A double-barreled government shutdown
Congress has no appetite for fixing the broken appropriations process and finds itself again deeply divided over spending decisions.
By Max Stier
With the March 14 expiration of the latest continuing resolution, we are again staring down the barrel of a government shutdown. Congress has failed its core constitutional duty to fully fund the government on time every year since 1996, but this time is fundamentally different. The Trump administration’s relentless destruction of the federal workforce and its insidious and unconstitutional elimination of critical public services represents a second, de facto government shutdown that lawmakers must address.
With devastating speed, President Donald Trump and Elon Musk have been deconstructing the government without congressional authorization. They have arbitrarily fired tens of thousands of civil servants, unilaterally frozen approved funding, failed to enforce laws, and effectively halted and sabotaged the work at agencies dealing with everything from public health and education to consumer protection, foreign aid, law enforcement and scientific research.
If Congress abdicates its responsibility and a shutdown occurs, it will be playing right into Trump’s hand by giving him carte blanche to further kneecap agencies that have missions of which he disapproves and to sideline federal employees who are viewed as impediments to his quest for unrestricted power. Though the chaos that has ensued since Trump’s inauguration is unprecedented, a government shutdown would add to the toxic mix.
Under the rules of a shutdown, Trump would have wide authority to determine what activities are necessary to safeguard life and property and to target civil servants he deems should be furloughed. A shutdown is destructive in normal times, but this latest incarnation would give Trump a green light to carry out his attack on an even broader scale.
The balance of power envisioned by our country’s founders, three co-equal branches of government serving as a check on each other, has become tilted in favor of the presidency over the years, a trend that is now going at warp speed under Trump, threatening the foundation of our democratic system. Conservatives have long espoused the need to limit executive power through the “major questions doctrine,” and there could be no clearer need for its application than many of the power-grabbing activities of this administration.
Since the 1990s, there have been four shutdowns in which government operations were affected for more than one business day and countless continuing resolutions to keep the government open on a temporary basis. Although shutdowns have negative consequences and impede agencies from fulfilling their public missions, two thirds of government spending is mandatory, including Social Security, Medicare and Medicaid, and therefore exempt from the current battle.
In the past, however, as many as 800,000 of the roughly 2 million federal employees were furloughed, but that number could be substantially higher this time around, based on Trump’s discretion. The impact, even with many key functions continuing, would be felt throughout the country and add to the uncertainty and upheaval taking place.
Amid a measles outbreak in Texas and other locales, for example, disease surveillance would be hampered, and thousands of children from low-income families could see Head Start programs shuttered. National parks will close, small-business and agricultural loans applications would face delays, food safety and environmental inspections would stop and many additional civilian employees at the Department of Defense would likely be sent home, as examples.
Legislation proposed several years ago by Sen. James Lankford (R-Okla.) and Maggie Hassan (D-N.H.) attempted to address the repeated failure of Congress to fulfill its funding responsibilities and should be reconsidered. The legislation would require all members of Congress to stay in Washington, D.C., if appropriations work is not done on time; mandate an automatic continuing resolution on rolling 14-day periods, based on the most current spending levels, if funding deadlines are not met; and ban taxpayer-funded travel allowances for members of Congress.
Congress has shown no appetite for fixing the broken appropriations process and finds itself again deeply divided over spending decisions. But, even more worrisome, Congress has been unwilling to stand up to the president as he has unilaterally expanded his authority at the expense of the legislative branch and intentionally undermined the government he was elected to lead. More than anything else, we need Congress to stop this permanent shutdown and take ownership of the reform of our government.
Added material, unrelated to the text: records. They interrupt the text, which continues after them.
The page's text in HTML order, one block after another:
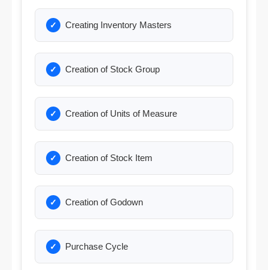
Creating Inventory Masters
Creation of Stock Group
Creation of Units of Measure
Creation of Stock Item
Creation of Godown
Purchase Cycle
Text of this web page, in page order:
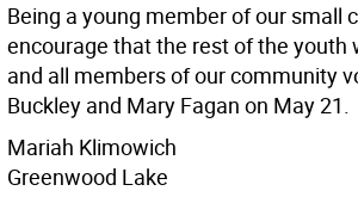
Being a young member of our small
encourage that the rest of the youth
and all members of our community
Buckley and Mary Fagan on May 21.
Mariah Klimowich
Greenwood Lake
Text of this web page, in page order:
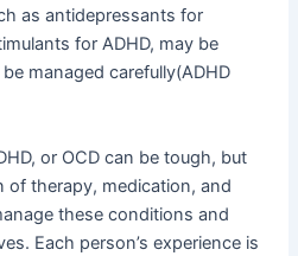
as antidepressants for
for ADHD, may be
managed carefully(ADHD
or OCD can be tough, but
therapy, medication, and
these conditions and
Each person’s experience is
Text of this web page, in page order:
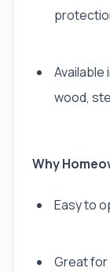
Available
wood,
Why
Easy to
Great for
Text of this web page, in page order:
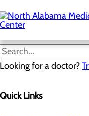
to
main
content
Looking for a doctor?
Quick Links
Affiliation Requests
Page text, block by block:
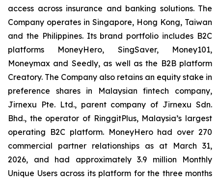
access across insurance and banking solutions. The
Company operates in Singapore, Hong Kong, Taiwan
and the Philippines. Its brand portfolio includes B2C
platforms MoneyHero, SingSaver, Money101,
Moneymax and Seedly, as well as the B2B platform
Creatory. The Company also retains an equity stake in
preference shares in Malaysian fintech company,
Jirnexu Pte. Ltd., parent company of Jirnexu Sdn.
Bhd., the operator of RinggitPlus, Malaysia’s largest
operating B2C platform. MoneyHero had over 270
commercial partner relationships as at March 31,
2026, and had approximately 3.9 million Monthly
Unique Users across its platform for the three months
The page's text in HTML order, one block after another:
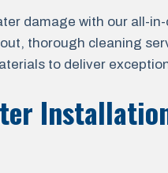
damage with our all-
thorough cleaning
to deliver
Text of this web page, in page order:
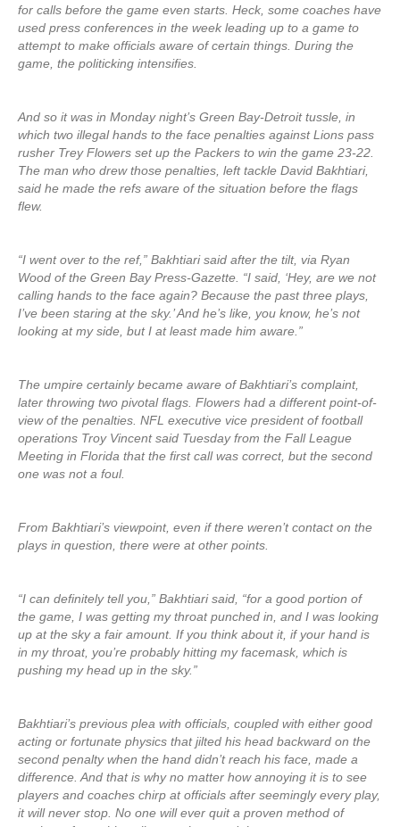
for calls before the game even starts. Heck, some coaches have
used press conferences in the week leading up to a game to
attempt to make officials aware of certain things. During the
game, the politicking intensifies.
And so it was in Monday night’s Green Bay-Detroit tussle, in
which two illegal hands to the face penalties against Lions pass
rusher Trey Flowers set up the Packers to win the game 23-22.
The man who drew those penalties, left tackle David Bakhtiari,
said he made the refs aware of the situation before the flags
flew.
“I went over to the ref,” Bakhtiari said after the tilt, via Ryan
Wood of the Green Bay Press-Gazette. “I said, ‘Hey, are we not
calling hands to the face again? Because the past three plays,
I’ve been staring at the sky.’ And he’s like, you know, he’s not
looking at my side, but I at least made him aware.”
The umpire certainly became aware of Bakhtiari’s complaint,
later throwing two pivotal flags. Flowers had a different point-of-
view of the penalties. NFL executive vice president of football
operations Troy Vincent said Tuesday from the Fall League
Meeting in Florida that the first call was correct, but the second
one was not a foul.
From Bakhtiari’s viewpoint, even if there weren’t contact on the
plays in question, there were at other points.
“I can definitely tell you,” Bakhtiari said, “for a good portion of
the game, I was getting my throat punched in, and I was looking
up at the sky a fair amount. If you think about it, if your hand is
in my throat, you’re probably hitting my facemask, which is
pushing my head up in the sky.”
Bakhtiari’s previous plea with officials, coupled with either good
acting or fortunate physics that jilted his head backward on the
second penalty when the hand didn’t reach his face, made a
difference. And that is why no matter how annoying it is to see
players and coaches chirp at officials after seemingly every play,
it will never stop. No one will ever quit a proven method of
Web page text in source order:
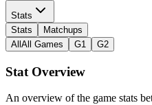
Stats
Stats
Matchups
All All Games G1 G2
Stat Overview
An overview of the game stats
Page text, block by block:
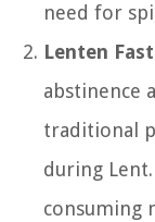
need for
Lenten
abstinence
traditional
during
consuming

Max Stier is president and chief executive of the nonpartisan, nonprofit Partnership for Public Service, an organization focused on building a better government and a stronger democracy.
We must be clear on one thing: The Republicans have the majority in both the House and Senate. It's on them to pass the CR. If they fail, it is THEIR fault.
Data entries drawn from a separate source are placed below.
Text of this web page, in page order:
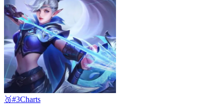
🥉#3Charts
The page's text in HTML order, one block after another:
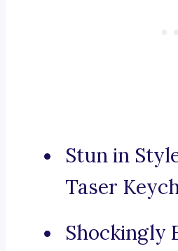
Stun in
Taser
Shockingly
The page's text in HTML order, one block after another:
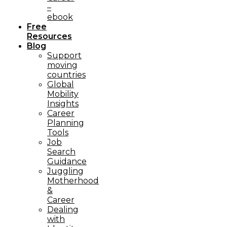
–
ebook
Free
Resources
Blog
Support
moving
countries
Global
Mobility
Insights
Career
Planning
Tools​
Job
Search
Guidance
Juggling
Motherhood
&
Career
Dealing
with
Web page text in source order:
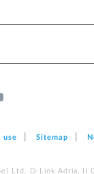
use Sitemap
Ltd. D-Link Adria, II
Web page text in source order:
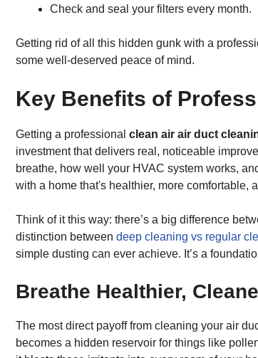
Check and seal your filters every month.
Getting rid of all this hidden gunk with a
some well-deserved peace of mind.
Key Benefits of
Getting a professional clean air air duct
investment that delivers real, noticeable
breathe, how well your HVAC system works,
with a home that's healthier, more comfortable,
Think of it this way: there’s a big difference
distinction between deep cleaning vs regular
simple dusting can ever achieve. It’s a
Breathe Healthier,
The most direct payoff from cleaning your air
becomes a hidden reservoir for things like
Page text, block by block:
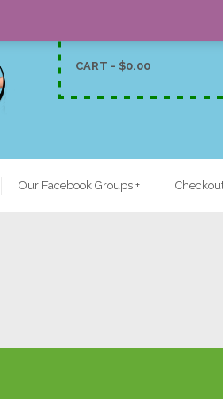
CART - $0.00
Our Facebook Groups +
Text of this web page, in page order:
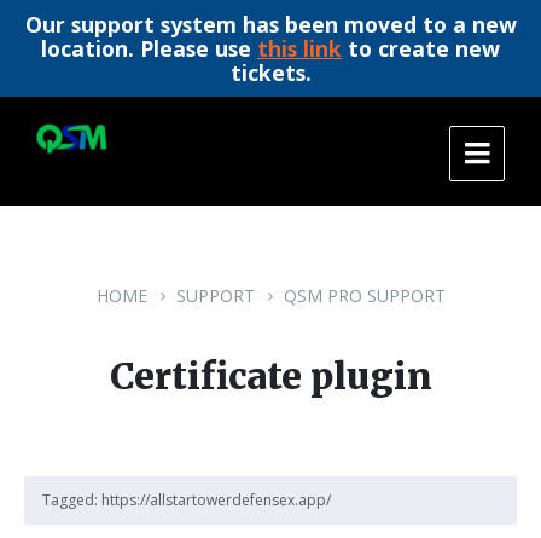
Our support system has been moved to a new
location. Please use this link to create new
tickets.
content
main
footer
HOME SUPPORT QSM PRO SUPPORT
Certificate plugin
Tagged: https://allstartowerdefensex.app/
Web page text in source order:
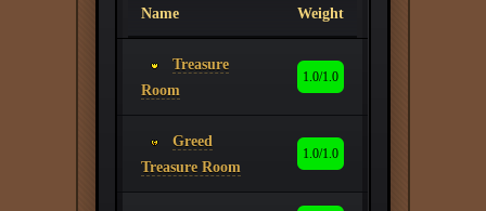
Name Weight
Treasure
Room
1.0/1.0
Greed
Treasure Room
1.0/1.0
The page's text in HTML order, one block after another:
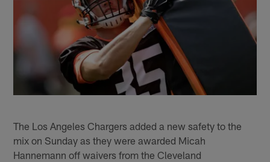
The Los Angeles Chargers added a new safety to the
mix on Sunday as they were awarded Micah
Hannemann off waivers from the Cleveland
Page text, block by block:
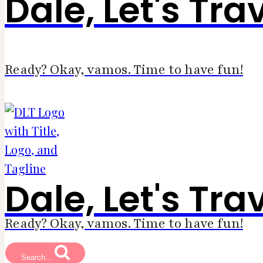
Ready? Okay, vamos. Time to have fun!
Dale, Let's
Ready? Okay, vamos. Time to have fun!
Search...
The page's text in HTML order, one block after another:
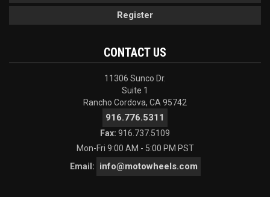
Register
CONTACT US
11306 Sunco Dr.
Suite 1
Rancho Cordova, CA 95742
916.776.5311
Fax: 916.737.5109
Mon-Fri 9:00 AM - 5:00 PM PST
Email:
info@motowheels.com
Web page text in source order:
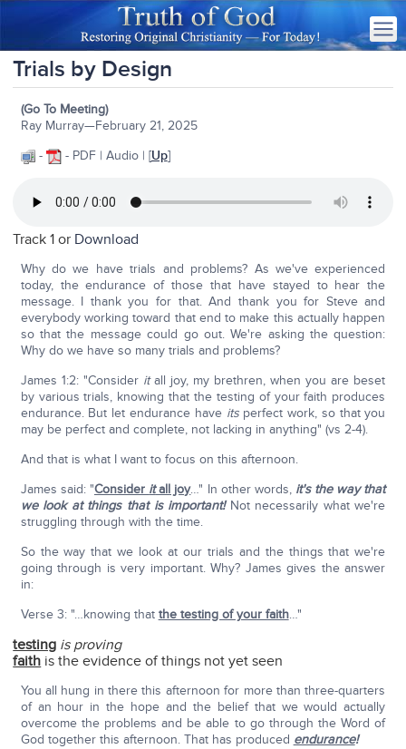
Trials by Design
(Go To Meeting)
Ray Murray—February 21, 2025
-
- PDF | Audio | [Up]
Track 1 or Download
Why do we have trials and problems? As we've experienced
today, the endurance of those that have stayed to hear the
message. I thank you for that. And thank you for Steve and
everybody working toward that end to make this actually happen
so that the message could go out. We're asking the question:
Why do we have so many trials and problems?
James 1:2: "Consider itall joy, my brethren, when you are beset
by various trials, knowing that the testing of your faith produces
endurance. But let endurance have itsperfect work, so that you
may be perfect and complete, not lacking in anything" (vs 2-4).
And that is what I want to focus on this afternoon.
James said: "Consider itall joy…" In other words, it's the way that
we look at things that is important!Not necessarily what we're
struggling through with the time.
So the way that we look at our trials and the things that we're
going through is very important. Why? James gives the answer
in:
Verse 3: "…knowing that the testing of your faith…"
testing is proving
faith is the evidence of things not yet seen
You all hung in there this afternoon for more than three-quarters
of an hour in the hope and the belief that we would actually
overcome the problems and be able to go through the Word of
God together this afternoon. That has produced endurance!

If the Republicans keep hitting themselves, it's not the Democrats' fault for not stopping them.
"The balance of power envisioned by our country’s founders, three co-equal branches of government serving as a check on each other, has become tilted in favor of the presidency over the years,..."
Congress has been too generous in ceding it's responsibilities to the Executive, perhaps in a way to avoid the blame of their constituents, but more likely because they have become intransigient and lazy.
Government shutdown will be clearly in the hands of the MAGApublicans and on their heads. Also, tying yet another continuing resolution to the defunding/erasing of programs that help people is inhumane, nasty blackmail.